夜深雨滑,路途遙遠,你未曾從西壘調兵增防都尉城,我也能理解。
可為了那一萬多石糧草,緻使光狼城被趙軍詐開城門,這件事兒,你回去自己給秦王一個交代!”
王齕點了點頭,一言不發。
“原本按照計劃,秦王是要在前線再增援二十萬兵力的。
可如今大軍集結於端氏邑,你卻把前期運送的糧草給弄丟了。
老馬嶺山高路險,運糧本就不易。
好不容易攢下的糧食,卻被你拱手送給了趙國!”
白起長嘆一聲,現在的局勢顯然讓他都無比頭痛。
“說說吧,趙軍的領軍之人,你怎麼看?”
“兵法謀略,爛熟於心。排兵布陣,從容嚴謹。戰術新穎,膽大心細,可入當世名將之林。”
這評價,可以說是相當之高了。
王齕頓了頓,斟酌片刻道。
“還有就是,趙軍將領中顯現出了幾個新麵孔,皆是青年俊傑,領兵作戰攻守自如,排兵布陣無比嫻熟。”

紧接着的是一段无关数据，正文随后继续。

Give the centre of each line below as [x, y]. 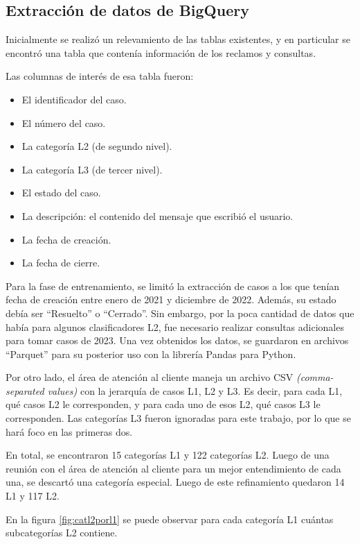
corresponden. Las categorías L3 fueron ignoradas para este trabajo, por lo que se [178, 418]
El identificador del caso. [74, 99]
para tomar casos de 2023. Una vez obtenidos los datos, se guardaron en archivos [177, 340]
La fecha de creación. [66, 239]
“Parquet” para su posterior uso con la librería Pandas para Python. [151, 354]
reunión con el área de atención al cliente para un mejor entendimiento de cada [173, 468]
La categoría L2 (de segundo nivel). [97, 146]
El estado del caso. [61, 193]
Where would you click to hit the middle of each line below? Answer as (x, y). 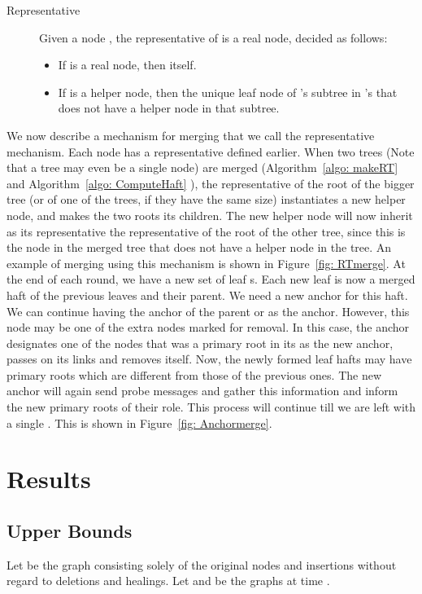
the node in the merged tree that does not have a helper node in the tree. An (199, 247)
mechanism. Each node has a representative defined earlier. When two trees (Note (211, 151)
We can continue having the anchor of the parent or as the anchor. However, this (208, 311)
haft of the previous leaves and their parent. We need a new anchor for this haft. (207, 295)
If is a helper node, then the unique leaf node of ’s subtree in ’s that (228, 92)
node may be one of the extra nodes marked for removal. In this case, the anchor (208, 327)
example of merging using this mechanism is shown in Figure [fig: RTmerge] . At (206, 263)
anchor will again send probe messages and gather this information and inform (202, 391)
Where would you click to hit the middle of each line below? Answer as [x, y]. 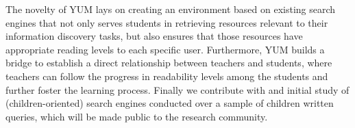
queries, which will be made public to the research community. [137, 116]
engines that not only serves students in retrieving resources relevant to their [167, 22]
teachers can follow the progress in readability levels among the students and [167, 76]
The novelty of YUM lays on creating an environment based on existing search [171, 9]
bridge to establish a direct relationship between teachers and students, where [169, 63]
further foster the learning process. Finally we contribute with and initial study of [177, 89]
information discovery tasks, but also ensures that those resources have [154, 36]
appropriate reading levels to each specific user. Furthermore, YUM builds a [165, 49]

“可即便如此,趙軍鎮守光狼城的,依然是用了老將趙驤。知人善任,堪為帥才啊!”
白起的目光微凝,麵色無比慎重。
趙驤這人有缺點也有優點,豐富的作戰經驗在趙國老將中也是屈指可數了。
由他駐守光狼城,還真不好奪回來。
“我派人查了一下,趙軍的主將喚作馬韜,曾是趙將蓋同手下的偏將。
向來聲名不顯,碌碌無為。沒想到蓋同死後,卻讓他如此脫穎而出。”
王齕取出趙軍的帛書,恭敬地遞給白起。
白起目色驚訝,隻是草草掃了一眼,便輕笑道。
“魚目混珠的技倆罷了!前線一個小小的偏將,再怎麼脫穎而出,又怎麼入的了趙王的耳目?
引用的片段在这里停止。